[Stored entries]
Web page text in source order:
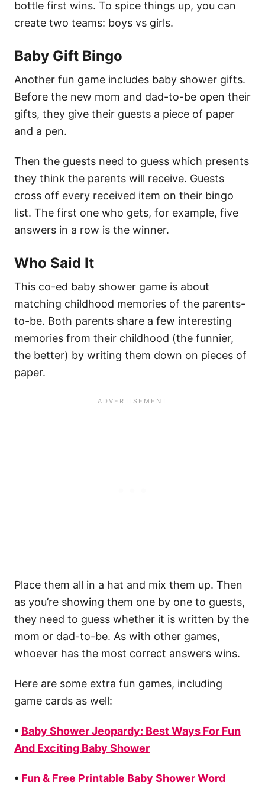
bottle first wins. To spice things up, you can
create two teams: boys vs girls.
Baby Gift Bingo
Another fun game includes baby shower gifts.
Before the new mom and dad-to-be open their
gifts, they give their guests a piece of paper
and a pen.
Then the guests need to guess which presents
they think the parents will receive. Guests
cross off every received item on their bingo
list. The first one who gets, for example, five
answers in a row is the winner.
Who Said It
This co-ed baby shower game is about
matching childhood memories of the parents-
to-be. Both parents share a few interesting
memories from their childhood (the funnier,
the better) by writing them down on pieces of
paper.
Place them all in a hat and mix them up. Then
as you’re showing them one by one to guests,
they need to guess whether it is written by the
mom or dad-to-be. As with other games,
whoever has the most correct answers wins.
Here are some extra fun games, including
game cards as well:
• Baby Shower Jeopardy: Best Ways For Fun
And Exciting Baby Shower
• Fun & Free Printable Baby Shower Word
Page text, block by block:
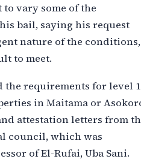
vary some of the
bail, saying his request
nature of the conditions,
to meet.
the requirements for level
in Maitama or
attestation letters from
council, which was
of El-Rufai, Uba Sani.

[Assignment] Output only these lines, word for word: the line containing "Baby Shower Word" and every line after it through the last line of the data. Omit the pictures.

[Solution to this task]
• Fun & Free Printable Baby Shower Word
Page text, block by block:
vary some of the
bail, saying his request
nature of the conditions,
to meet.
the requirements for level
in Maitama or
attestation letters from
council, which was
of El-Rufai, Uba Sani.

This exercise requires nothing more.